Inside the venue, it looked like a fairly standard company, at least until it came to locking away our belongings, where they have personal “safe-lockers” for each player, complete with your own choice of code. To be honest, that’s a somewhat pointless feature, but it does highlight that they’re aiming at the high end of the market. Note that we only played one of their games (we didn’t know how good they’d be and we had limited time), but they also have The Heist and the House of Escobar at the same venue.
Metro (4.5 stars)
Metro isn’t a huge game, but it’s big enough, and they’ve packed plenty inside the space – more than sufficient to give a sense of journey to the experience. It’s well presented, with a crisp feeling – bold colours, clean edges and a general sensation of being in a shiny new escape room, something that many brand new games fail to manage. Even better, it’s a pretty room with plenty of interesting detail and, in several cases, they’ve embedded the puzzles within those features rather than just layering them on top. Right from the moment we walked in through the door, it was obvious that they’d raised the bar compared to the games I’d played at Locked.hu.

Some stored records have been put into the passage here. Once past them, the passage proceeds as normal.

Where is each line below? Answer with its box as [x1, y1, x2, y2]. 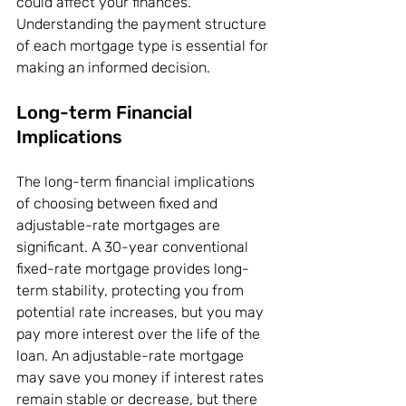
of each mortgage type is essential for [16, 37, 272, 55]
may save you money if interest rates [16, 369, 267, 387]
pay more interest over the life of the [16, 325, 264, 343]
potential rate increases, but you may [16, 304, 267, 322]
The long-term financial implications [16, 173, 258, 191]
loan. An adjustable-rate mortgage [16, 347, 247, 365]
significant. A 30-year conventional [16, 238, 252, 256]
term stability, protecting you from [16, 282, 247, 300]
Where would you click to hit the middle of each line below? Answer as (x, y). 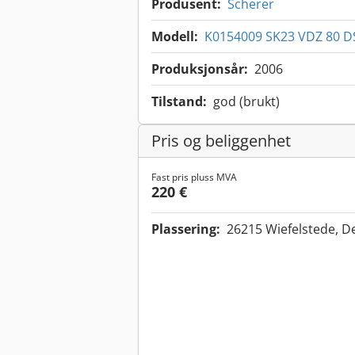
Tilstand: (179, 102)
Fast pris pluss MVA (194, 177)
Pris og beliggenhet (221, 141)
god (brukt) (246, 102)
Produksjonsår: (200, 69)
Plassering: (186, 229)
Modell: (175, 37)

It’s a relatively linear game but not one where I felt like we had to play in each other’s pockets. As soon as you’re in the room, there’s plenty to investigate and discover, and they’ve achieved a reasonable balance between hinting at what you should do next and making it blindingly obvious. On one or two occasions, signposting was lacking, and we found ourselves wandering somewhat aimlessly round what was – admittedly – a pretty enjoyable place to explore.
On top of that sense of exploration, they’ve added in some theatre, which ramps up the tension at a point where I thought we were pretty much done. It’s an interesting technique which worked well by catching me off guard. Game elements are most impressive when least expected.
As you progress towards the end of the experience, there’s a fun and frantic finish involving multiple members of the team in a simple but effective challenge. It’s probably particularly tense if you’re short on time but, even with the 25 minutes we had left, it raised adrenaline levels. That’s always a good way to reach the end sequence, although it was somewhat offset by an abrupt ending that left us not entirely certain we were finished. That was particularly noticeable here because the reception is a short distance away from the actual game, so there’s a big gap between finishing and getting congratulated by the GM.
We went as a three, and that worked perfectly. Enthusiasts probably won’t want to shift to a larger team because of the relatively linear feel to the experience, but you could certainly head along as a pair.